Side Lunge Touching Heel
The side lunge cross-body heel-touch is an effective lower-body exercise which will get your muscles working hard. It is an excellent way to target your quads, glutes and hamstrings at the same time. With the heel-touch element, it also adds a slight rotational challenge to your workout.
This exercise is a great way to test your balance and coordination, as well as build strength. You will need to ensure your form is correct to get the most out of the exercise. Start by standing upright with your feet hip-width apart.

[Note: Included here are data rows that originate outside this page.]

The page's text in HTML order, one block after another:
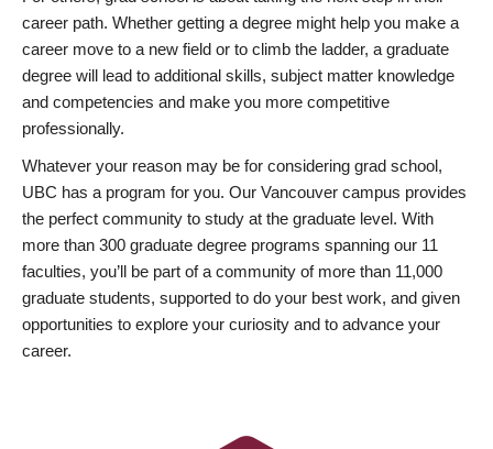
career path. Whether getting a degree might help you make a
career move to a new field or to climb the ladder, a graduate
degree will lead to additional skills, subject matter knowledge
and competencies and make you more competitive
professionally.
Whatever your reason may be for considering grad school,
UBC has a program for you. Our Vancouver campus provides
the perfect community to study at the graduate level. With
more than 300 graduate degree programs spanning our 11
faculties, you’ll be part of a community of more than 11,000
graduate students, supported to do your best work, and given
opportunities to explore your curiosity and to advance your
career.
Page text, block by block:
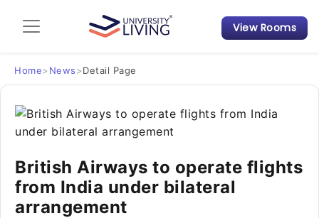
Admission Guide
Student Finances
Tips & Tricks
Student Housing News
View Rooms
Home> News>Detail Page
British Airways to operate flights
from India under bilateral
arrangement
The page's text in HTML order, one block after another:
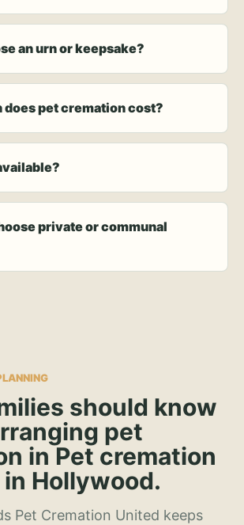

Take a wide step to the right and bend your right knee until your thigh is parallel to the floor. As you do this, raise your left arm and reach across your body to touch your right heel. Keep your chest up and your left leg straight.
Return to the starting position and repeat the exercise on the other side. Aim for 10-12 reps on each side, with a rest if needed. Increase the intensity of the exercise by holding a dumbbell in each hand. This will add an extra challenge to your workout.
The side lunge cross-body heel-touch is a fantastic exercise which is sure to get your heart rate up and help you tone up in no time. Give it a try and see what you think!
Type:
Strength
Muscles Used:
Quadriceps
Level:
Intermediate
Equipment:
Body Only
Benefits Of This Exercise
- The side lunge cross-body heel-touch is an effective lower-body exercise which will get your muscles working hard and build strength in the glutes, quads, and hamstrings
- It adds an extra challenge to your workout by engaging your core strength and balance to maintain a neutral spine
- This exercise is a great dynamic warm-up movement prior to a workout and can help train your hips outside of normal exercise plane of motion
- Increase the intensity of the exercise by holding a dumbbell in each hand for an extra challenge
- Give it a try and see what you think!
Step by Step Instructions For Side Lunge Touching Heel
- Assume an athletic standing position, with the knees and hips slightly bent, feet hip-width apart, and the head and chest up. This will be your starting position.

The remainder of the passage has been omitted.